Segment Start: AVAILABLE RECORDS

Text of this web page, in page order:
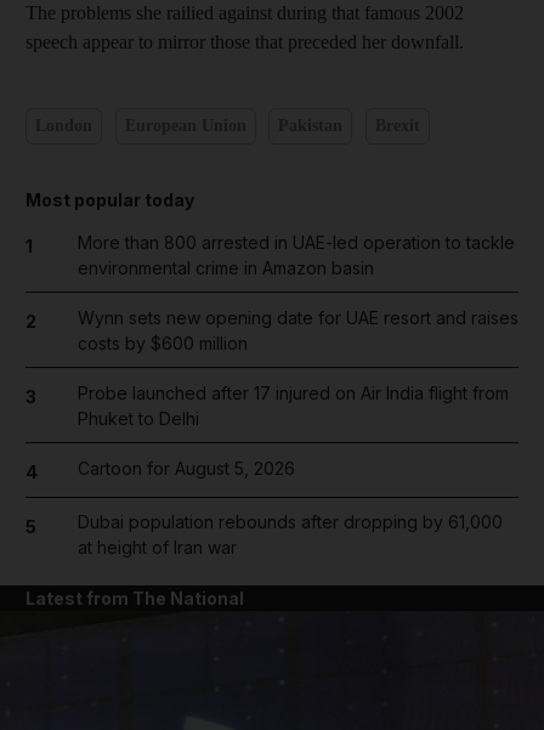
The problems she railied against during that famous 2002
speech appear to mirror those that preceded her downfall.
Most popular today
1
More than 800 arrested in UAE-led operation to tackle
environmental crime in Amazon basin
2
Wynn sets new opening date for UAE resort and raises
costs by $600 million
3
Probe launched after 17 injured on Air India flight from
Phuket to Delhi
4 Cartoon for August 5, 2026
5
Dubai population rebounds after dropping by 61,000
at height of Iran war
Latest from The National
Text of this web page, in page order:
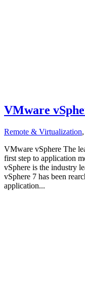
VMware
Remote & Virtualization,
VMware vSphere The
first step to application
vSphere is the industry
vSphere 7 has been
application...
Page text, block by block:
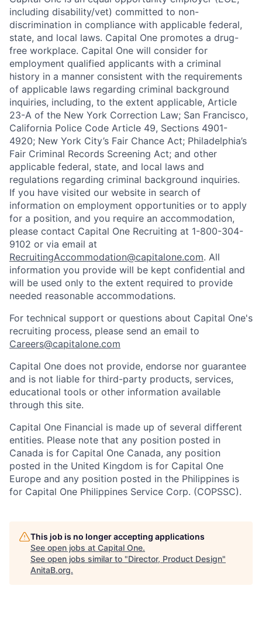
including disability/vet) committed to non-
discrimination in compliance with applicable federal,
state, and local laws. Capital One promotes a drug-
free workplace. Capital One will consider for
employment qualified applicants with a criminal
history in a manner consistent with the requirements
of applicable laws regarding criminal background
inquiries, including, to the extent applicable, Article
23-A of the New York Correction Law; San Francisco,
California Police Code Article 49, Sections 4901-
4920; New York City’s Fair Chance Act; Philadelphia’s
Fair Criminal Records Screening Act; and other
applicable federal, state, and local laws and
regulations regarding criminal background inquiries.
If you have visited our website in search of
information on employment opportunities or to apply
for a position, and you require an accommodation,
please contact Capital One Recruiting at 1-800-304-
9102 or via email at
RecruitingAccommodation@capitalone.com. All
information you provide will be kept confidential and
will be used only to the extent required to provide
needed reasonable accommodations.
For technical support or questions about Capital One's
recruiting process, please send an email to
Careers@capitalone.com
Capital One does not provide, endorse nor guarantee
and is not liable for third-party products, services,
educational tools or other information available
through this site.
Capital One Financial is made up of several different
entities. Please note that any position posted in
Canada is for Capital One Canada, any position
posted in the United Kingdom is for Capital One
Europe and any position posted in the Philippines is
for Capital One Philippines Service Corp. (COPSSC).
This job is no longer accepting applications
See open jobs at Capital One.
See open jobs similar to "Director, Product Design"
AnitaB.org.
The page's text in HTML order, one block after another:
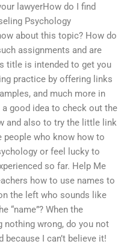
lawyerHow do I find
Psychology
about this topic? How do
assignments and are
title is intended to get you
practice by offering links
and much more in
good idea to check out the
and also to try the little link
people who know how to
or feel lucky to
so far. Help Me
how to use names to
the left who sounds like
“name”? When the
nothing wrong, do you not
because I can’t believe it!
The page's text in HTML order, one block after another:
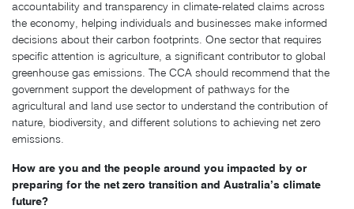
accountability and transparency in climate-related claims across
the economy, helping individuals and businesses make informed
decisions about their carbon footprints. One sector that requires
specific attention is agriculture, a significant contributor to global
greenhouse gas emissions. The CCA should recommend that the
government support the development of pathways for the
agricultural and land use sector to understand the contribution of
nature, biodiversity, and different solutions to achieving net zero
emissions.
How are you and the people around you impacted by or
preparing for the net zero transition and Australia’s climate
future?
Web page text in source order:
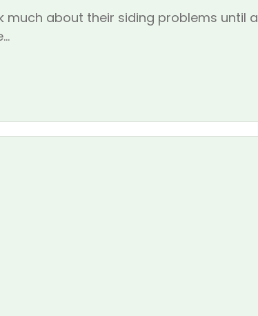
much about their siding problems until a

Segment End: AVAILABLE RECORDS
Segment Start: AVAILABLE RECORDS

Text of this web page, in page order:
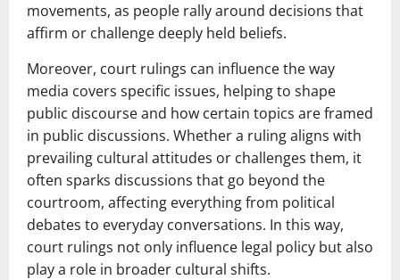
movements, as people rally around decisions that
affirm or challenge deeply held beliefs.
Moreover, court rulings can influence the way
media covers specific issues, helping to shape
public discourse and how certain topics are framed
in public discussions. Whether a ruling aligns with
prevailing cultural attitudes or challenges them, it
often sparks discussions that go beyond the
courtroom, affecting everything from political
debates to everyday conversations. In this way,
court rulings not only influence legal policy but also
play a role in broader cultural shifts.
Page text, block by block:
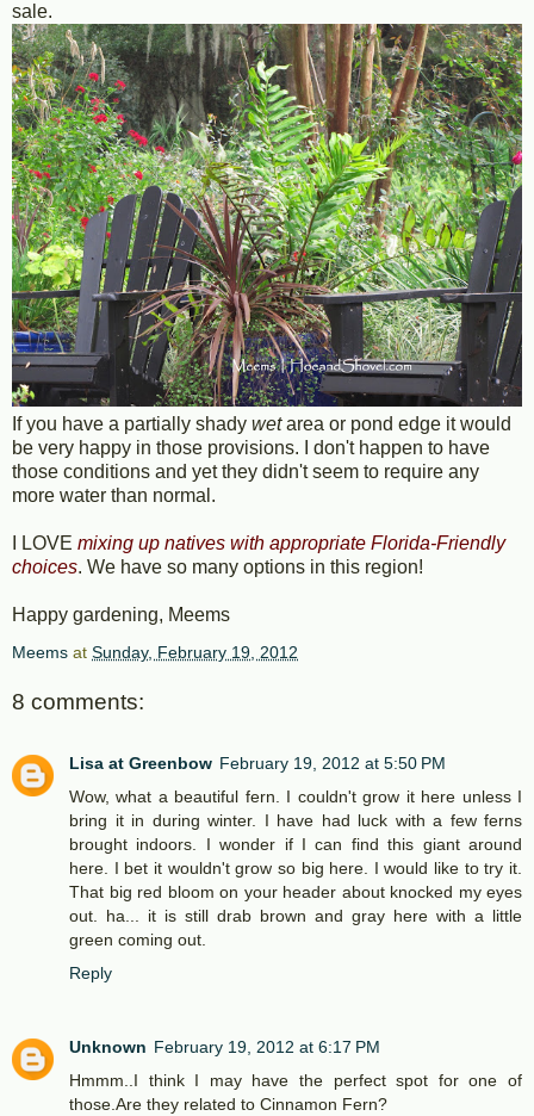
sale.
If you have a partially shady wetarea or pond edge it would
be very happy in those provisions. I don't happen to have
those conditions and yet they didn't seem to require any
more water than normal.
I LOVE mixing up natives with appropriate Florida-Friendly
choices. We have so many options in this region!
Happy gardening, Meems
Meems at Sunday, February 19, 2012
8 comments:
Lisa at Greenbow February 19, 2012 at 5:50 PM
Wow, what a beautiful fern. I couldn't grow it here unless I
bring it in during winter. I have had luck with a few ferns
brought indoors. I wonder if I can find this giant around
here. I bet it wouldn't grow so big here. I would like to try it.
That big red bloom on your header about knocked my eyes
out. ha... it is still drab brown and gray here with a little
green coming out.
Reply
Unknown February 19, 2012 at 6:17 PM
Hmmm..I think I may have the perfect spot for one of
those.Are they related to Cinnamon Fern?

Segment End: AVAILABLE RECORDS

Where the line holding "information on employment" appears in the listing above, start reproducing exactly, and end with the line holding "will be used".

information on employment opportunities or to apply
for a position, and you require an accommodation,
please contact Capital One Recruiting at 1-800-304-
9102 or via email at
RecruitingAccommodation@capitalone.com. All
information you provide will be kept confidential and
will be used only to the extent required to provide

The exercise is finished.